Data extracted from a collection
_____
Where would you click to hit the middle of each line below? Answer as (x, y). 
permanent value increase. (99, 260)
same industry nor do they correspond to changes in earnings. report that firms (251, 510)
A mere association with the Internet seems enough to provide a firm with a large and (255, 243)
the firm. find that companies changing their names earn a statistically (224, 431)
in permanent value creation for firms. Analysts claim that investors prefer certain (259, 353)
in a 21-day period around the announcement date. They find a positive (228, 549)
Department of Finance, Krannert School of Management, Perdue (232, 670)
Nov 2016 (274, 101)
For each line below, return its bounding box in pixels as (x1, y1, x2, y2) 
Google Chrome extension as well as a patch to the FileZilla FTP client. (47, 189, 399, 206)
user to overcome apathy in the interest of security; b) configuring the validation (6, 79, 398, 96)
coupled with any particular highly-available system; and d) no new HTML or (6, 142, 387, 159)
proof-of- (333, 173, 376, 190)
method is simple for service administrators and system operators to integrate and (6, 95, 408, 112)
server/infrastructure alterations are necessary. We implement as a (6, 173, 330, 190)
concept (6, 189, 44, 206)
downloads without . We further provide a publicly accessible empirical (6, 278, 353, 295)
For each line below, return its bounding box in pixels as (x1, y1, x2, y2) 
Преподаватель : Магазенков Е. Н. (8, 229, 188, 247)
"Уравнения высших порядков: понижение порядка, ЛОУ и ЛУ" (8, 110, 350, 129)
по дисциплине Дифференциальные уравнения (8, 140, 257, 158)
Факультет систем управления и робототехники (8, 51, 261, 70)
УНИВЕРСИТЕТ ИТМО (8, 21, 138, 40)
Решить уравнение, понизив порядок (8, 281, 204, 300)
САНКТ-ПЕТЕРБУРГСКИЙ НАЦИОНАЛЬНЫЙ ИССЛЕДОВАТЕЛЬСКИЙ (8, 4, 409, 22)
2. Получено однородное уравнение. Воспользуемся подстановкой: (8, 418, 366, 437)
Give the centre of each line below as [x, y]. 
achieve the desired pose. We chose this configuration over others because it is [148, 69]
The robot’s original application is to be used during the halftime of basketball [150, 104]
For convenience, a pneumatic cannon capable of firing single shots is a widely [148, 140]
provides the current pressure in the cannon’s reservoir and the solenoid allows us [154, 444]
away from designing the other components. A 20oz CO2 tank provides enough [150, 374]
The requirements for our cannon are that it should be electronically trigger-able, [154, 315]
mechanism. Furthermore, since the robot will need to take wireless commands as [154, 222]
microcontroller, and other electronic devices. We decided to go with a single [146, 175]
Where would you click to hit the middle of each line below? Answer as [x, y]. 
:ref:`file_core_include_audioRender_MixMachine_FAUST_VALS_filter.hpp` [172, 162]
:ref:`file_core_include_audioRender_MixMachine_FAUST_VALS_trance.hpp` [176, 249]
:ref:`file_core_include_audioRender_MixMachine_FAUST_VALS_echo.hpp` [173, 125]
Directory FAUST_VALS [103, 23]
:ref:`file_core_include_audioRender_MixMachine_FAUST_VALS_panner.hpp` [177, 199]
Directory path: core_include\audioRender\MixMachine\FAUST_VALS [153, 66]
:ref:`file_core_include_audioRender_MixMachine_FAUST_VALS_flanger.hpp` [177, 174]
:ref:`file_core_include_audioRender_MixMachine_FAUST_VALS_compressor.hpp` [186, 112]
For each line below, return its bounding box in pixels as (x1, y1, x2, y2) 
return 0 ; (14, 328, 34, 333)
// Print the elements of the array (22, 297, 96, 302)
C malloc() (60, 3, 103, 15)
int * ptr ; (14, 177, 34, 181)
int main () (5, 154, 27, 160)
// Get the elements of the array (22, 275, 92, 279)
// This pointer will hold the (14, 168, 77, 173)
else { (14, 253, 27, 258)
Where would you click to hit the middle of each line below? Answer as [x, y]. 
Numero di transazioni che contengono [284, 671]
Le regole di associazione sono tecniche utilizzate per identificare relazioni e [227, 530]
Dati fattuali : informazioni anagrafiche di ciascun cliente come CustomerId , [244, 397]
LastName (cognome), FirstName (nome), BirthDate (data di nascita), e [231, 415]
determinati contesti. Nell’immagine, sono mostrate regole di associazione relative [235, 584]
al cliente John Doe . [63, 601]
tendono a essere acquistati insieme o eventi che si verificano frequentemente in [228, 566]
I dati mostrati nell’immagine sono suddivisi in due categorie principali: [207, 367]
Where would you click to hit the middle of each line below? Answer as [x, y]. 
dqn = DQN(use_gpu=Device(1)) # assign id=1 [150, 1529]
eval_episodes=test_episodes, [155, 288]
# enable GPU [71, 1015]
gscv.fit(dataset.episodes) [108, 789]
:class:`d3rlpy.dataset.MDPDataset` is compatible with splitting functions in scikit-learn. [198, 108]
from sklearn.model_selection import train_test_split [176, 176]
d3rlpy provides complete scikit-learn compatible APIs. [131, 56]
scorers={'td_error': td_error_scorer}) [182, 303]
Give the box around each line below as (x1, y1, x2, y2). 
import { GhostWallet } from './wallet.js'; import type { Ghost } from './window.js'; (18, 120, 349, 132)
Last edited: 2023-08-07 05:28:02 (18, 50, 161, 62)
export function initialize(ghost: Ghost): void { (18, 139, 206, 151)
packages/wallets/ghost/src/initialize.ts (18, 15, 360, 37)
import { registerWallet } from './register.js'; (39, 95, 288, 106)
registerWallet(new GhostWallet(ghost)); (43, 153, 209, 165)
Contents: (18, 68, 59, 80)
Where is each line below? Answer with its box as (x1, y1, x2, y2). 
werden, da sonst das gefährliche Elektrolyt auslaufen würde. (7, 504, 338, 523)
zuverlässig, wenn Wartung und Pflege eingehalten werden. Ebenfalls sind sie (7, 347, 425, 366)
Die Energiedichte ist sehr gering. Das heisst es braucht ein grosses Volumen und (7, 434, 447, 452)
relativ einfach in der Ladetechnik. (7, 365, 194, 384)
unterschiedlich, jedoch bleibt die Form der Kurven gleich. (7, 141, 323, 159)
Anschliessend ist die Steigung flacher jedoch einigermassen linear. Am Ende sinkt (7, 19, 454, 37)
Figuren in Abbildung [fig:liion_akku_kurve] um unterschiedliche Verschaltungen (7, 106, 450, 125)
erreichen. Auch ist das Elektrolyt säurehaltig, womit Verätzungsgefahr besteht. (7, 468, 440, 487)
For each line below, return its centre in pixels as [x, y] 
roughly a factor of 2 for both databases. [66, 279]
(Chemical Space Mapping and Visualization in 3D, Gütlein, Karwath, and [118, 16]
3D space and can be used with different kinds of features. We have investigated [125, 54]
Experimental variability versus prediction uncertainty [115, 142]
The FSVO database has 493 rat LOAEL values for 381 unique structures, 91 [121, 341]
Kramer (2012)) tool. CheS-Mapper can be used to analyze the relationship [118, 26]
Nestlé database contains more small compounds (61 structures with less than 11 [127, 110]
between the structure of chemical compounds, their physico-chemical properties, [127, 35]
_____
### TASK DETAILS
Retype each entry exactly, missing none.

### EXPECTED OUTPUT
Where would you click to hit the middle of each line below? Answer as (x, y). 
permanent value increase. (99, 260)
same industry nor do they correspond to changes in earnings. report that firms (251, 510)
A mere association with the Internet seems enough to provide a firm with a large and (255, 243)
the firm. find that companies changing their names earn a statistically (224, 431)
in permanent value creation for firms. Analysts claim that investors prefer certain (259, 353)
in a 21-day period around the announcement date. They find a positive (228, 549)
Department of Finance, Krannert School of Management, Perdue (232, 670)
Nov 2016 (274, 101)
For each line below, return its bounding box in pixels as (x1, y1, x2, y2) 
Google Chrome extension as well as a patch to the FileZilla FTP client. (47, 189, 399, 206)
user to overcome apathy in the interest of security; b) configuring the validation (6, 79, 398, 96)
coupled with any particular highly-available system; and d) no new HTML or (6, 142, 387, 159)
proof-of- (333, 173, 376, 190)
method is simple for service administrators and system operators to integrate and (6, 95, 408, 112)
server/infrastructure alterations are necessary. We implement as a (6, 173, 330, 190)
concept (6, 189, 44, 206)
downloads without . We further provide a publicly accessible empirical (6, 278, 353, 295)
For each line below, return its bounding box in pixels as (x1, y1, x2, y2) 
Преподаватель : Магазенков Е. Н. (8, 229, 188, 247)
"Уравнения высших порядков: понижение порядка, ЛОУ и ЛУ" (8, 110, 350, 129)
по дисциплине Дифференциальные уравнения (8, 140, 257, 158)
Факультет систем управления и робототехники (8, 51, 261, 70)
УНИВЕРСИТЕТ ИТМО (8, 21, 138, 40)
Решить уравнение, понизив порядок (8, 281, 204, 300)
САНКТ-ПЕТЕРБУРГСКИЙ НАЦИОНАЛЬНЫЙ ИССЛЕДОВАТЕЛЬСКИЙ (8, 4, 409, 22)
2. Получено однородное уравнение. Воспользуемся подстановкой: (8, 418, 366, 437)
Give the centre of each line below as [x, y]. 
achieve the desired pose. We chose this configuration over others because it is [148, 69]
The robot’s original application is to be used during the halftime of basketball [150, 104]
For convenience, a pneumatic cannon capable of firing single shots is a widely [148, 140]
provides the current pressure in the cannon’s reservoir and the solenoid allows us [154, 444]
away from designing the other components. A 20oz CO2 tank provides enough [150, 374]
The requirements for our cannon are that it should be electronically trigger-able, [154, 315]
mechanism. Furthermore, since the robot will need to take wireless commands as [154, 222]
microcontroller, and other electronic devices. We decided to go with a single [146, 175]
Where would you click to hit the middle of each line below? Answer as [x, y]. 
:ref:`file_core_include_audioRender_MixMachine_FAUST_VALS_filter.hpp` [172, 162]
:ref:`file_core_include_audioRender_MixMachine_FAUST_VALS_trance.hpp` [176, 249]
:ref:`file_core_include_audioRender_MixMachine_FAUST_VALS_echo.hpp` [173, 125]
Directory FAUST_VALS [103, 23]
:ref:`file_core_include_audioRender_MixMachine_FAUST_VALS_panner.hpp` [177, 199]
Directory path: core_include\audioRender\MixMachine\FAUST_VALS [153, 66]
:ref:`file_core_include_audioRender_MixMachine_FAUST_VALS_flanger.hpp` [177, 174]
:ref:`file_core_include_audioRender_MixMachine_FAUST_VALS_compressor.hpp` [186, 112]
For each line below, return its bounding box in pixels as (x1, y1, x2, y2) 
return 0 ; (14, 328, 34, 333)
// Print the elements of the array (22, 297, 96, 302)
C malloc() (60, 3, 103, 15)
int * ptr ; (14, 177, 34, 181)
int main () (5, 154, 27, 160)
// Get the elements of the array (22, 275, 92, 279)
// This pointer will hold the (14, 168, 77, 173)
else { (14, 253, 27, 258)
Where would you click to hit the middle of each line below? Answer as [x, y]. 
Numero di transazioni che contengono [284, 671]
Le regole di associazione sono tecniche utilizzate per identificare relazioni e [227, 530]
Dati fattuali : informazioni anagrafiche di ciascun cliente come CustomerId , [244, 397]
LastName (cognome), FirstName (nome), BirthDate (data di nascita), e [231, 415]
determinati contesti. Nell’immagine, sono mostrate regole di associazione relative [235, 584]
al cliente John Doe . [63, 601]
tendono a essere acquistati insieme o eventi che si verificano frequentemente in [228, 566]
I dati mostrati nell’immagine sono suddivisi in due categorie principali: [207, 367]
Where would you click to hit the middle of each line below? Answer as [x, y]. 
dqn = DQN(use_gpu=Device(1)) # assign id=1 [150, 1529]
eval_episodes=test_episodes, [155, 288]
# enable GPU [71, 1015]
gscv.fit(dataset.episodes) [108, 789]
:class:`d3rlpy.dataset.MDPDataset` is compatible with splitting functions in scikit-learn. [198, 108]
from sklearn.model_selection import train_test_split [176, 176]
d3rlpy provides complete scikit-learn compatible APIs. [131, 56]
scorers={'td_error': td_error_scorer}) [182, 303]
Give the box around each line below as (x1, y1, x2, y2). 
import { GhostWallet } from './wallet.js'; import type { Ghost } from './window.js'; (18, 120, 349, 132)
Last edited: 2023-08-07 05:28:02 (18, 50, 161, 62)
export function initialize(ghost: Ghost): void { (18, 139, 206, 151)
packages/wallets/ghost/src/initialize.ts (18, 15, 360, 37)
import { registerWallet } from './register.js'; (39, 95, 288, 106)
registerWallet(new GhostWallet(ghost)); (43, 153, 209, 165)
Contents: (18, 68, 59, 80)
Where is each line below? Answer with its box as (x1, y1, x2, y2). 
werden, da sonst das gefährliche Elektrolyt auslaufen würde. (7, 504, 338, 523)
zuverlässig, wenn Wartung und Pflege eingehalten werden. Ebenfalls sind sie (7, 347, 425, 366)
Die Energiedichte ist sehr gering. Das heisst es braucht ein grosses Volumen und (7, 434, 447, 452)
relativ einfach in der Ladetechnik. (7, 365, 194, 384)
unterschiedlich, jedoch bleibt die Form der Kurven gleich. (7, 141, 323, 159)
Anschliessend ist die Steigung flacher jedoch einigermassen linear. Am Ende sinkt (7, 19, 454, 37)
Figuren in Abbildung [fig:liion_akku_kurve] um unterschiedliche Verschaltungen (7, 106, 450, 125)
erreichen. Auch ist das Elektrolyt säurehaltig, womit Verätzungsgefahr besteht. (7, 468, 440, 487)
For each line below, return its centre in pixels as [x, y] 
roughly a factor of 2 for both databases. [66, 279]
(Chemical Space Mapping and Visualization in 3D, Gütlein, Karwath, and [118, 16]
3D space and can be used with different kinds of features. We have investigated [125, 54]
Experimental variability versus prediction uncertainty [115, 142]
The FSVO database has 493 rat LOAEL values for 381 unique structures, 91 [121, 341]
Kramer (2012)) tool. CheS-Mapper can be used to analyze the relationship [118, 26]
Nestlé database contains more small compounds (61 structures with less than 11 [127, 110]
between the structure of chemical compounds, their physico-chemical properties, [127, 35]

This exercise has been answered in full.